Your goal: Please copy out the entries below exactly, beginning with the line that contains "only company which" and ending with the line that contains "SET_BUFFERS (4, 366, 65, 377)", and include nothing outside that span.

Dataset extract:
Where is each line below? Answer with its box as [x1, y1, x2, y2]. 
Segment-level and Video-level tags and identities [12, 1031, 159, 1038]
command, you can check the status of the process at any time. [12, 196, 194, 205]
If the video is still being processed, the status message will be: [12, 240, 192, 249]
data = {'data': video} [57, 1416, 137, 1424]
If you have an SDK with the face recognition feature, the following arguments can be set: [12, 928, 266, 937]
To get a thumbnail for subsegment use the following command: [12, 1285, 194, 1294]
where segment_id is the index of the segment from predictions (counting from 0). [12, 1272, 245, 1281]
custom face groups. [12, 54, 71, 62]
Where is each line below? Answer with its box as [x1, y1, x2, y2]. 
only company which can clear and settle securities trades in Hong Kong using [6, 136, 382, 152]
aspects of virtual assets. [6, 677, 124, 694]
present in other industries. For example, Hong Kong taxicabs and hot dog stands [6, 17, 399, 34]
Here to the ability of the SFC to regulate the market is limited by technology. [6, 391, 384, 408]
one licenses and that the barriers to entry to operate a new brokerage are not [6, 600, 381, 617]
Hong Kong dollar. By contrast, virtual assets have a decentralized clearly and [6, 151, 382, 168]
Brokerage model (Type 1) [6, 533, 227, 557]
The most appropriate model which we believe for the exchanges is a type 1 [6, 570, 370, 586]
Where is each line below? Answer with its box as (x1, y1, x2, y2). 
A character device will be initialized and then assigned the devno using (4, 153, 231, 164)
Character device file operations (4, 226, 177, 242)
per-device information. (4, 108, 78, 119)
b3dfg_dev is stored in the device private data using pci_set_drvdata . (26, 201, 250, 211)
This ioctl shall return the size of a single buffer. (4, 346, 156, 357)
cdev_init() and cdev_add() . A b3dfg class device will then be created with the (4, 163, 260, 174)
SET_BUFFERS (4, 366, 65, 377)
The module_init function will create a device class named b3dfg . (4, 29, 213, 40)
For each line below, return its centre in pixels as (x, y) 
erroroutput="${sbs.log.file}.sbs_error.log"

...

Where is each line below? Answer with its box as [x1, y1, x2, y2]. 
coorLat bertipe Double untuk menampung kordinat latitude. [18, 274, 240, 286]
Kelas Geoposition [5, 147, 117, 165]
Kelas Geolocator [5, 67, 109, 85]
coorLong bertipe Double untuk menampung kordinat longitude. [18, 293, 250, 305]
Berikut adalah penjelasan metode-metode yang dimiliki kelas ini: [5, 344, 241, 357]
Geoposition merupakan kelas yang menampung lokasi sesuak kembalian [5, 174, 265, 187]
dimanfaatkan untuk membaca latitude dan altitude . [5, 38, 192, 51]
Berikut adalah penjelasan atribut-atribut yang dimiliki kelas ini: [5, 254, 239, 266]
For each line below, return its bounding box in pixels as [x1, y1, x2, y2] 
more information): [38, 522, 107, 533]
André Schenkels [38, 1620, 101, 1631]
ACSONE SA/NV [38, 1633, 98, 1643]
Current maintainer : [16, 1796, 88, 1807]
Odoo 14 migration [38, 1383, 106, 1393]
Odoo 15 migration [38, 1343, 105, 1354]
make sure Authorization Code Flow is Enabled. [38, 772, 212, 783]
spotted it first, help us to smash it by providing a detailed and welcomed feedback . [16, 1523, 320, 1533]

Final answer:
only company which can clear and settle securities trades in Hong Kong using [6, 136, 382, 152]
aspects of virtual assets. [6, 677, 124, 694]
present in other industries. For example, Hong Kong taxicabs and hot dog stands [6, 17, 399, 34]
Here to the ability of the SFC to regulate the market is limited by technology. [6, 391, 384, 408]
one licenses and that the barriers to entry to operate a new brokerage are not [6, 600, 381, 617]
Hong Kong dollar. By contrast, virtual assets have a decentralized clearly and [6, 151, 382, 168]
Brokerage model (Type 1) [6, 533, 227, 557]
The most appropriate model which we believe for the exchanges is a type 1 [6, 570, 370, 586]
Where is each line below? Answer with its box as (x1, y1, x2, y2). 
A character device will be initialized and then assigned the devno using (4, 153, 231, 164)
Character device file operations (4, 226, 177, 242)
per-device information. (4, 108, 78, 119)
b3dfg_dev is stored in the device private data using pci_set_drvdata . (26, 201, 250, 211)
This ioctl shall return the size of a single buffer. (4, 346, 156, 357)
cdev_init() and cdev_add() . A b3dfg class device will then be created with the (4, 163, 260, 174)
SET_BUFFERS (4, 366, 65, 377)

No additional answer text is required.